§ **WHAT TO DO**:
Search the data for the word "scanner" and copy out every line that has it.

:: DATA SUPPLIED ::

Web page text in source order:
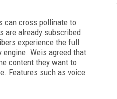
can cross pollinate to
are already subscribed
experience the full
Weis agreed that
content they want to
Features such as voice
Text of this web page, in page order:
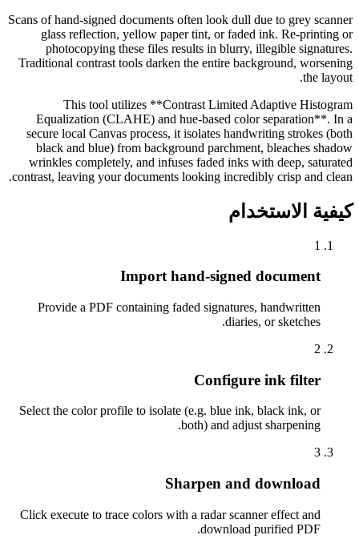
Scans of hand-signed documents often look dull due to grey scanner
glass reflection, yellow paper tint, or faded ink. Re-printing or
photocopying these files results in blurry, illegible signatures.
Traditional contrast tools darken the entire background, worsening
the layout.
This tool utilizes **Contrast Limited Adaptive Histogram
Equalization (CLAHE) and hue-based color separation**. In a
secure local Canvas process, it isolates handwriting strokes (both
black and blue) from background parchment, bleaches shadow
wrinkles completely, and infuses faded inks with deep, saturated
contrast, leaving your documents looking incredibly crisp and clean.
كيفية الاستخدام
1
Import hand-signed document
Provide a PDF containing faded signatures, handwritten
diaries, or sketches.
2
Configure ink filter
Select the color profile to isolate (e.g. blue ink, black ink, or
both) and adjust sharpening.
3
Sharpen and download
Click execute to trace colors with a radar scanner effect and
download purified PDF.
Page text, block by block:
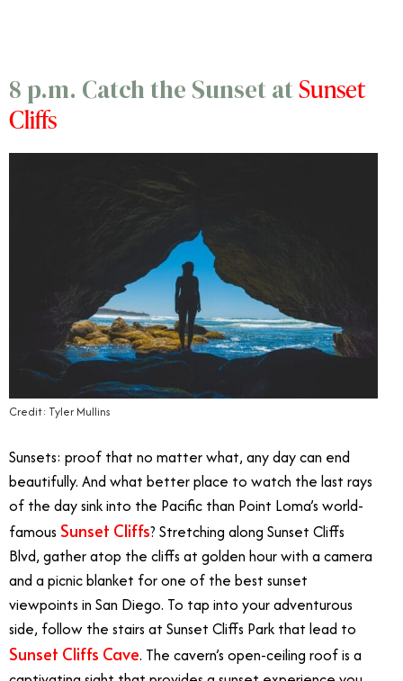
8 p.m. Catch the Sunset atSunset
Cliffs
Credit: Tyler Mullins
Sunsets: proof that no matter what, any day can end
beautifully. And what better place to watch the last rays
of the day sink into the Pacific than Point Loma’s world-
famous Sunset Cliffs? Stretching along Sunset Cliffs
Blvd, gather atop the cliffs at golden hour with a camera
and a picnic blanket for one of the best sunset
viewpoints in San Diego. To tap into your adventurous
side, follow the stairs at Sunset Cliffs Park that lead to
Sunset Cliffs Cave. The cavern’s open-ceiling roof is a
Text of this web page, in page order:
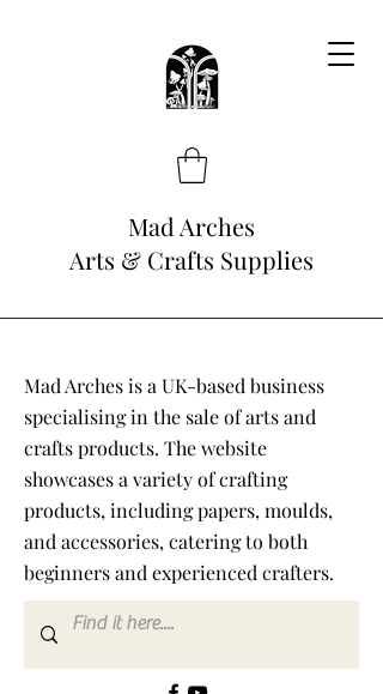
Mad Arches
Arts & Crafts Supplies
Mad Arches is a UK-based business
specialising in the sale of arts and
crafts products. The website
showcases a variety of crafting
products, including papers, moulds,
and accessories, catering to both
beginners and experienced crafters.
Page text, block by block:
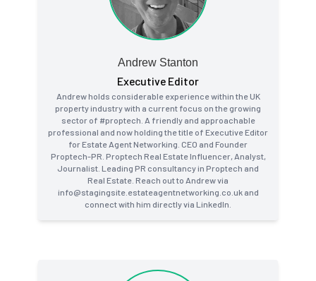
Andrew Stanton
Executive Editor
Andrew holds considerable experience within the UK
property industry with a current focus on the growing
sector of #proptech. A friendly and approachable
professional and now holding the title of Executive Editor
for Estate Agent Networking. CEO and Founder
Proptech-PR. Proptech Real Estate Influencer, Analyst,
Journalist. Leading PR consultancy in Proptech and
Real Estate. Reach out to Andrew via
info@stagingsite.estateagentnetworking.co.uk and
connect with him directly via LinkedIn.
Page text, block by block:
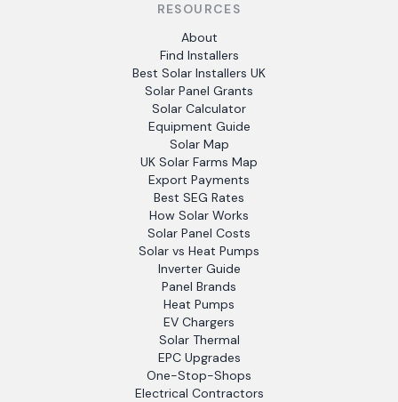
RESOURCES
About
Find Installers
Best Solar Installers UK
Solar Panel Grants
Solar Calculator
Equipment Guide
Solar Map
UK Solar Farms Map
Export Payments
Best SEG Rates
How Solar Works
Solar Panel Costs
Solar vs Heat Pumps
Inverter Guide
Panel Brands
Heat Pumps
EV Chargers
Solar Thermal
EPC Upgrades
One-Stop-Shops
Electrical Contractors
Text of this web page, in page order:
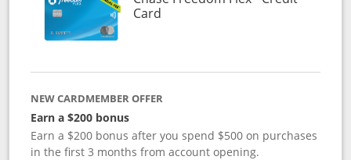
CardLinks to product page
NEW CARDMEMBER OFFER
Earn a $200 bonus
Earn a $200 bonus after you spend $500 on purchases
in the first 3 months from account opening.
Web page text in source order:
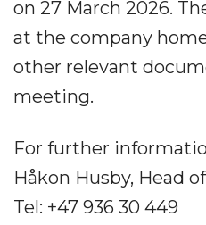
on 27 March 2026.
at the company
other relevant
meeting.
For further
Håkon Husby, Head
Tel: +47 936 30 449
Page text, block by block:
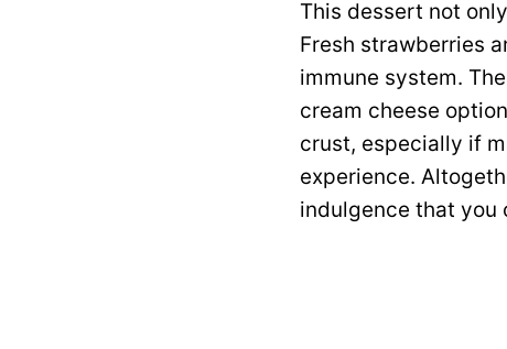
This dessert not
Fresh strawberries
immune system.
cream cheese
crust, especially if
experience.
indulgence that you
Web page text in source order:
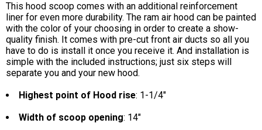
This hood scoop comes with an additional reinforcement
liner for even more durability. The ram air hood can be painted
with the color of your choosing in order to create a show-
quality finish. It comes with pre-cut front air ducts so all you
have to do is install it once you receive it. And installation is
simple with the included instructions; just six steps will
separate you and your new hood.
Highest point of Hood rise: 1-1/4"
Width of scoop opening: 14"

:::

§ **ANSWER FOR THE TASK**:
Scans of hand-signed documents often look dull due to grey scanner
Click execute to trace colors with a radar scanner effect and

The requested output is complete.